IO match output block 511 can be used to prevent the global bit line 513 from floating. NAND gates 515 and 517 are coupled to each other in a full keeper arrangement such that the output of NAND gate 517 is the input of NAND gate 515 and vice versa. The full keeper arrangement of NAND gates 515 and 517 are coupled to PMOS transistor M1. The full keeper arrangement of NAND gates 515 and 517 can prevent the global bit line 513 from floating since it is coupled to PMOS transistor M1. The full keeper arrangement of inverters 515 and 517 may store the value of the global bit line 513 because it is operating like a latch, regardless of whether the global bit line is pulled low or pulled high. The full keeper arrangement of inverters 515 and 517 are also coupled to inverters 519 and 521. Inverters 519 and 521 are coupled in series such that the output of inverter 519 is the input of inverter 521. The output of inverter 521 is the output signal IO_match. Thus, the IO match output block 511 can hold the IO mismatch data (IO_match) that can be read to determine a pass/fail (e.g., by an external memory tester). Further, the gate portion of PMOS transistor M1 can be coupled to bank decoding logic 301 (via gpch, as discussed in relation to FIG. 4).

Mismatch block 509 may determine the specific memory banks that each mismatched column is associated with. For example, mismatch block 509 can determine if the mismatched column is associated with any of memory bank 0, bank 1, bank 2 or bank 3 for four memory banks. The input of mismatch block 509 is the output of the match flop MF. Mismatch block 509 can be utilized in order to determine if an error occurred for each memory bank. Thus, each of the IO sub-blocks 501, 503, 505 and 507 can have a mismatch block 509 in order to determine if an error occurred for each memory bank. In other words, the mismatch block 509 can determine whether a mismatch occurred or not on a per bank basis.

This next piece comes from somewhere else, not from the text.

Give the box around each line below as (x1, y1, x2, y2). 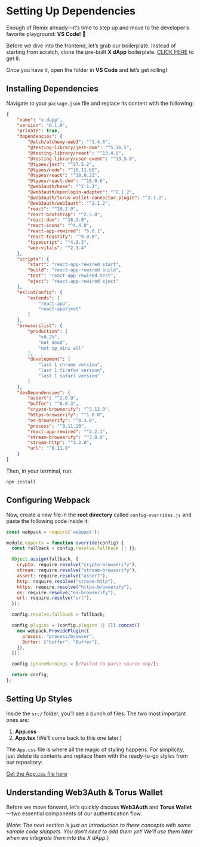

Mismatch block 509 may include a plurality of OR gates. For example, in FIG. 5, mismatch block 509 can include OR gates 509(a1), 509(b1) and 509(n1−1) for the left portion of memory cell array 100 and OR gates 509(a2), 509(b2) and 509(n2−1) for the right portion of memory cell array 100. Further, if there is a mismatch for any of the IO sub-blocks 501, 503, 505 and 507, then the output of that specific OR gate will be a logical “1” and the output of the Final OR gate 509(n) will also be a logical “1.” Thus, for each mismatched IO sub-block, a specific memory bank can be identified in one clock cycle.

As a result, a bank mismatch and an IO mismatch can be identified in one clock cycle to detect errors that occur in memory cell testing. Thus, multiple clock cycles are not required in order test memory cells with the systems and methods disclosed herein. As a result, the need to test a single memory cell/bank is not required. Thus, a local comparison and global processing are performed across the memory banks and the IO sub-blocks. Further, the clock frequency during test (typically 20 MHz) is a fairly low frequency, therefore the logical operations performed herein can fit into one clock cycle.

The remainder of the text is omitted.